The nominal individual rate cut would have provided about $100 per year in relief for individuals making over $100,000 per year, a paltry amount compared to the Senate’s original plan of about $1,000 per year in relief. The renter’s credit expansion – we’re one of only about a dozen states with such a credit – would have eaten up a larger and larger share of the budget over time.
But the session wasn’t just about the final week. Over the course of nearly four months, the Legislature and Governor Walz accomplished two major things for NFIB MN and small businesses around the state:
- UI Tax Relief: Facing a $2.7 billion deficit in the state’s unemployment insurance system, the Legislature (belatedly) agreed to wipe out the debt and a decade or more of UI payroll tax increases. Hundreds of NFIB Members responded to action alerts on supporting this relief, and we heard from many who were facing staggering increases in their UI bills.
- Reinsurance: For those who buy insurance on their own, rather than getting it through their employers, the reinsurance program is a vital lifeline that prevents double digit health insurance premium increases. Reinsurance has prevented the collapse of the private individual market over the past five years. This deal continues the stabilization program for three years.

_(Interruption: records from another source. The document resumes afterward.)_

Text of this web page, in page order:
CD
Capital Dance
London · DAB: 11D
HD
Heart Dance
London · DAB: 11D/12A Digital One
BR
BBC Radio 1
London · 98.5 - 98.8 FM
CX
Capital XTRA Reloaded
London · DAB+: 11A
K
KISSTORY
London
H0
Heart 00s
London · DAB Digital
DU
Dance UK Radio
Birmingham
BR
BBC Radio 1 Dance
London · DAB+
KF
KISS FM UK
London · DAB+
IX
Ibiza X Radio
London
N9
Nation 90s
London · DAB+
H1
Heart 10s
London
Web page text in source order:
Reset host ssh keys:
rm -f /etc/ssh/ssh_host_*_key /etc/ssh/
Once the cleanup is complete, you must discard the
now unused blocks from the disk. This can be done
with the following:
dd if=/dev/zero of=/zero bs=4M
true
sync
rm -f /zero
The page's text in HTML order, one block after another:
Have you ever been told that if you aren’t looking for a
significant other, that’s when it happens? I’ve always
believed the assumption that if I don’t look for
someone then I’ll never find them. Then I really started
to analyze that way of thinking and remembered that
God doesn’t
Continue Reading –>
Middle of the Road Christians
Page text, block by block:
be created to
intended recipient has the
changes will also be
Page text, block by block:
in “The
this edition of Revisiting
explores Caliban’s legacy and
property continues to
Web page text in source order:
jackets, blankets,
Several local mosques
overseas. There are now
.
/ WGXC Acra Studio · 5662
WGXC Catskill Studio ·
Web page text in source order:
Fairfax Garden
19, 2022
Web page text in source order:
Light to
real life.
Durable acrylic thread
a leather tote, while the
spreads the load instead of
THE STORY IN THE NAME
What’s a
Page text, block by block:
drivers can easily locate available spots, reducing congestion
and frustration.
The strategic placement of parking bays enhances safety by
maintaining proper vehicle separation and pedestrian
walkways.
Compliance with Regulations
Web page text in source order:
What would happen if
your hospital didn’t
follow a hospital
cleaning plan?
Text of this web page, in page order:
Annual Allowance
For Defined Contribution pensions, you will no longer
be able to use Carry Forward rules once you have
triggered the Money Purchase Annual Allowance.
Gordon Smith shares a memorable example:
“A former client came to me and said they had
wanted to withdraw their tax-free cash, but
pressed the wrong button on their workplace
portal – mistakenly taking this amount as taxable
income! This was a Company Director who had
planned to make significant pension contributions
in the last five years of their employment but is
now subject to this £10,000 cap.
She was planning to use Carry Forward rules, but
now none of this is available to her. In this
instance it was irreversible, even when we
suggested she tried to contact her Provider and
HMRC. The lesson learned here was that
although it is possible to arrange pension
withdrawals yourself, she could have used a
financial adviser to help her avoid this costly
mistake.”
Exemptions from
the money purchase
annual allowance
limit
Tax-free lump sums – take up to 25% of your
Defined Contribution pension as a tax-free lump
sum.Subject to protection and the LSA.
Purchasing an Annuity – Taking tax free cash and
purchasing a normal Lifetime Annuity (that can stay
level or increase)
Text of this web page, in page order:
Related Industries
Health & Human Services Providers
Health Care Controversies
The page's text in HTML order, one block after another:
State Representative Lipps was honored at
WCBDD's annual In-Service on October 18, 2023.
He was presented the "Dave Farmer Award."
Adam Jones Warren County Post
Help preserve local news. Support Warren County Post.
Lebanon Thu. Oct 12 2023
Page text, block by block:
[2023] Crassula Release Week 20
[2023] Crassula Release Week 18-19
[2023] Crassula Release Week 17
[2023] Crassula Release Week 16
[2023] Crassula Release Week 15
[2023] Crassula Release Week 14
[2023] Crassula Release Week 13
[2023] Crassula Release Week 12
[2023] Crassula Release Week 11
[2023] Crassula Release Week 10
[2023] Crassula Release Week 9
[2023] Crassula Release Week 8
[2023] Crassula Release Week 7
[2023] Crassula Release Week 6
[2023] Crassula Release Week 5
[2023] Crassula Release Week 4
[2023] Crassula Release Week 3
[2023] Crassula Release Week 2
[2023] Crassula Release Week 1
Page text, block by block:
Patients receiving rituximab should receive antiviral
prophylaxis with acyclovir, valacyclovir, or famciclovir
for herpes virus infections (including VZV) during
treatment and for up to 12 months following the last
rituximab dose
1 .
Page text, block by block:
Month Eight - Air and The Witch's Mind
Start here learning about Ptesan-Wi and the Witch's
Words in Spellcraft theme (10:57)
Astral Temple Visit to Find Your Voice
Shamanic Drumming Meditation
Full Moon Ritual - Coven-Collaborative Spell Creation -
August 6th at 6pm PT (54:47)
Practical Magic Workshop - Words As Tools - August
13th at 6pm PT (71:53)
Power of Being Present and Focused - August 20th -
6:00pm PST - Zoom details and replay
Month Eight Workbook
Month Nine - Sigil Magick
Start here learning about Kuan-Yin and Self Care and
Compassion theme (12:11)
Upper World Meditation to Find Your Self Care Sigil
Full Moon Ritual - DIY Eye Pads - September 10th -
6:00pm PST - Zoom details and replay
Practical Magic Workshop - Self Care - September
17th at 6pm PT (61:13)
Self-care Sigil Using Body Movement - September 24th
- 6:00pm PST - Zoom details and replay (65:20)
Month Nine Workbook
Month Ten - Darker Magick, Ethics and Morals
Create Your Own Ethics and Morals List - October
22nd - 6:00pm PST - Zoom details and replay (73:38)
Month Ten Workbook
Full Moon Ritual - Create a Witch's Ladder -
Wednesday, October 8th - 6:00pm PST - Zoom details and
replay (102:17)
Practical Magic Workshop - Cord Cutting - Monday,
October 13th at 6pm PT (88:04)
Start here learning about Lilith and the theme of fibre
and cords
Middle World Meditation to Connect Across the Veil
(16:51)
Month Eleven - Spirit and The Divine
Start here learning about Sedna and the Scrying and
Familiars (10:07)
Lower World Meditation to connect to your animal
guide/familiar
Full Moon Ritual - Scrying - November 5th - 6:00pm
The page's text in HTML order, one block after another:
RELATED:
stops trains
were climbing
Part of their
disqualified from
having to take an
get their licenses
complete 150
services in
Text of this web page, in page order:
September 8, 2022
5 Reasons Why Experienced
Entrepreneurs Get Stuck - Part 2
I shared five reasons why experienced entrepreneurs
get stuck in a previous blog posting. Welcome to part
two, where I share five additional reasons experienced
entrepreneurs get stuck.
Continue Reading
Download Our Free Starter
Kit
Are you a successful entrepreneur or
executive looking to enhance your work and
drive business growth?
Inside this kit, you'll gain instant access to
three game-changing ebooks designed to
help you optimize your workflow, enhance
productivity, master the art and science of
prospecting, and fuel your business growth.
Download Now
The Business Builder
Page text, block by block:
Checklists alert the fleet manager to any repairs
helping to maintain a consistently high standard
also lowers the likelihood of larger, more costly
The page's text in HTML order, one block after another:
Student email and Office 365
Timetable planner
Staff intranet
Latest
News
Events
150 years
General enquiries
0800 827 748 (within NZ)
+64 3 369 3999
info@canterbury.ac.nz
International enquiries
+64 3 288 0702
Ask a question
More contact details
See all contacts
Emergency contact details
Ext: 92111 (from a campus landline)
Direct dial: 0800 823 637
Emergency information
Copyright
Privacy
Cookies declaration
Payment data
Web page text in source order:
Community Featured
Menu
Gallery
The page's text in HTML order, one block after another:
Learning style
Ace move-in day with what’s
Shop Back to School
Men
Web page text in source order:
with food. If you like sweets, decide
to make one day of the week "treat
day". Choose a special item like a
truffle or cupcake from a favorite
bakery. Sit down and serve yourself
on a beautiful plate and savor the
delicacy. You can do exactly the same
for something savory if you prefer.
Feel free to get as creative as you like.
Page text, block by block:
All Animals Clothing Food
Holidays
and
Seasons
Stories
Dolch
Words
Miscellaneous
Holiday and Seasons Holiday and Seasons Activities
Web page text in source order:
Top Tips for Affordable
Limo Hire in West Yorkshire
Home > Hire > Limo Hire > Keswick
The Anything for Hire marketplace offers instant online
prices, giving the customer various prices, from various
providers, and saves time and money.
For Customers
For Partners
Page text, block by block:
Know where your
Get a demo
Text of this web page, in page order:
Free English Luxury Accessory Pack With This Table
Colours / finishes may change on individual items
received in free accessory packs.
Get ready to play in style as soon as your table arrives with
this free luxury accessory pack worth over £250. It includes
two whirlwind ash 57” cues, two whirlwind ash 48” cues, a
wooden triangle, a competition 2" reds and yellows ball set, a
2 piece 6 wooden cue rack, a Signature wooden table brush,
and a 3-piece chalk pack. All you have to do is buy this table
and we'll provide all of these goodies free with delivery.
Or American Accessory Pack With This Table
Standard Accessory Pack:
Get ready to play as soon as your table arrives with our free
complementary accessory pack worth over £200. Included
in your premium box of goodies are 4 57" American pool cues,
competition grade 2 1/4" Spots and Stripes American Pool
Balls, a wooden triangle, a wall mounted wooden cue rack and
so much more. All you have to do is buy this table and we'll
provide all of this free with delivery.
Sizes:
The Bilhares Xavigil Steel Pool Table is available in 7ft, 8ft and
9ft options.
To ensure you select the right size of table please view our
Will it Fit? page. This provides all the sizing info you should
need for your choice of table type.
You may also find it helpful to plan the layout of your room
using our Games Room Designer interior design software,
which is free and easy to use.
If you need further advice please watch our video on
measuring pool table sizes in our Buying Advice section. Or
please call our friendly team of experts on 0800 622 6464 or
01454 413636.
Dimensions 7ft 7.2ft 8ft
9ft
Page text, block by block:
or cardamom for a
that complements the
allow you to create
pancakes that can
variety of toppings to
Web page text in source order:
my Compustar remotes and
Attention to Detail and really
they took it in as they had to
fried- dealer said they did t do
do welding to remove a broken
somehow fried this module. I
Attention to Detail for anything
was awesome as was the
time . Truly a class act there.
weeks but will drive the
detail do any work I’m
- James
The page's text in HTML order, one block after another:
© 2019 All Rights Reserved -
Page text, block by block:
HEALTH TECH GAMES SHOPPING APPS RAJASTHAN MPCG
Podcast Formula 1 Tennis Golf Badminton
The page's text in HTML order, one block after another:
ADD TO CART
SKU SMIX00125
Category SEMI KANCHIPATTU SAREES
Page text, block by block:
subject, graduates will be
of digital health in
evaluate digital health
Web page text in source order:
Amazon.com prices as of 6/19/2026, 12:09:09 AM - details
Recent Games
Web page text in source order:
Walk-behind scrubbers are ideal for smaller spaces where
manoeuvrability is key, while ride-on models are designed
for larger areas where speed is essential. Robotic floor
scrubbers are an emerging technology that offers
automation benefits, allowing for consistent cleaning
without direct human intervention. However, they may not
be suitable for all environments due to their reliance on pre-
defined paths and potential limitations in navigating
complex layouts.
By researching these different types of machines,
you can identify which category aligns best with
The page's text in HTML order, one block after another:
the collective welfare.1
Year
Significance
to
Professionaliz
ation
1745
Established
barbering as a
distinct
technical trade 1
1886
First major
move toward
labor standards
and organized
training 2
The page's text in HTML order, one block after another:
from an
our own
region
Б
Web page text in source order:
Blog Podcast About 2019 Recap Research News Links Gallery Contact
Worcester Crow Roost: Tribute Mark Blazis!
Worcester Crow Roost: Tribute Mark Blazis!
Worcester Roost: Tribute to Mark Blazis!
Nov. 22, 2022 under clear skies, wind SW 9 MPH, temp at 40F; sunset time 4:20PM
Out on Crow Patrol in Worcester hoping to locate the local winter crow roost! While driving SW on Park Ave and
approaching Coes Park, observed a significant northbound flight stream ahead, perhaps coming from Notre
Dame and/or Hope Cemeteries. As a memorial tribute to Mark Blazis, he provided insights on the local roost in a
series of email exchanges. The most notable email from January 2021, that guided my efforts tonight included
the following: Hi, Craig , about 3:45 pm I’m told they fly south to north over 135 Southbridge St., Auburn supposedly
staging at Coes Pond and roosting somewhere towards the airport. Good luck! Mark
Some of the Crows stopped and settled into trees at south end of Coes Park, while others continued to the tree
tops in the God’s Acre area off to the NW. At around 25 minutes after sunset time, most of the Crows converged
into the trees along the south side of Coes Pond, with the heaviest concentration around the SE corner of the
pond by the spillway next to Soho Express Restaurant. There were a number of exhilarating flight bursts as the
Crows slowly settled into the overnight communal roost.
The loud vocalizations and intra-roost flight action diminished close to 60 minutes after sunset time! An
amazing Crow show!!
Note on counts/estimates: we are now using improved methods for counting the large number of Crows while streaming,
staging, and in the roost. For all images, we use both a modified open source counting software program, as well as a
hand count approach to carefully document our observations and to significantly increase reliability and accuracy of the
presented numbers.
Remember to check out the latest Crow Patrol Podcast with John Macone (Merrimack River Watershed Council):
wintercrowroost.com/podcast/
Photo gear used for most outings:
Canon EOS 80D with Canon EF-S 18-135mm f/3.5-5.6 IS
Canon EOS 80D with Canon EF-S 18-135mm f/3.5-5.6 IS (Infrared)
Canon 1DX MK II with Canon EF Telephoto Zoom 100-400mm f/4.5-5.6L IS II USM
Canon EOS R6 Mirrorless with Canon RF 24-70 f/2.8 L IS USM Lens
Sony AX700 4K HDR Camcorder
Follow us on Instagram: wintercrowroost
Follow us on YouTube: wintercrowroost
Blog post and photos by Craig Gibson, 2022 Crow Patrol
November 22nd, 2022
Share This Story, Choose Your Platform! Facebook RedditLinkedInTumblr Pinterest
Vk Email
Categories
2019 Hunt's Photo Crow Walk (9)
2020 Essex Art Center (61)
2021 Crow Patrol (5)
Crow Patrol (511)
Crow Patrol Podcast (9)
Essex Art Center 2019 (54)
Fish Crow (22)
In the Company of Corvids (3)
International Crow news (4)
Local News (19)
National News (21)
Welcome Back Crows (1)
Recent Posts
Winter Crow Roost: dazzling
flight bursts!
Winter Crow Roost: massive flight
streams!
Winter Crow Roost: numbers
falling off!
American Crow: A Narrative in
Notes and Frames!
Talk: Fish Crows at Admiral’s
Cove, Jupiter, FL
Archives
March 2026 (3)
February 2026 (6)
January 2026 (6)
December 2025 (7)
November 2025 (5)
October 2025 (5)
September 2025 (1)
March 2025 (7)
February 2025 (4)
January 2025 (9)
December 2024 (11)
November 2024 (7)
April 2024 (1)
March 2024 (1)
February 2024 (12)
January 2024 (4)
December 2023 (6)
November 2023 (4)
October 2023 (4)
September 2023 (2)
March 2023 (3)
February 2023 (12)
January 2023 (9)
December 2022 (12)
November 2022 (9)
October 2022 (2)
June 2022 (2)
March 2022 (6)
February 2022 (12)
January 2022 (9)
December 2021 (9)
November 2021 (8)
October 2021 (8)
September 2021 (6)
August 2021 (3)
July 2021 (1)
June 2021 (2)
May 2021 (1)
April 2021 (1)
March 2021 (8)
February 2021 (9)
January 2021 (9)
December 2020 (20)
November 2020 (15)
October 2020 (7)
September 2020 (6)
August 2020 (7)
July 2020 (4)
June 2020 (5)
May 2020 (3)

Other successes are largely measured in defeating expensive and impractical mandates sought by Democrats in the Minnesota House. Thankfully, NFIB MN was able to work with the Senate to block every harmful mandate, fee increase, and tax that came from the House.
Special Session: Despite previously saying he wouldn’t call one to finish any work left undone, Governor Walz says he’s open to having a special session because “you don’t get to the one yard line and go home.”
Well, ask the 1999 Tennessee Titans or 2014 Seattle Seahawks about that.
House DFLers also want a special session.
Our view is it’s for the best if there is no special session. Leaving the deal unfinished means we’ll enter the 2023 session – a real budget year – with about a $12 billion surplus (pending the impact of inflation/potential recession).
Let voters decide how that money should be spent: on major tax reform that gets us out of the top ten in key tax rates, or growing a budget that has already seen a 54% increase in the last ten years.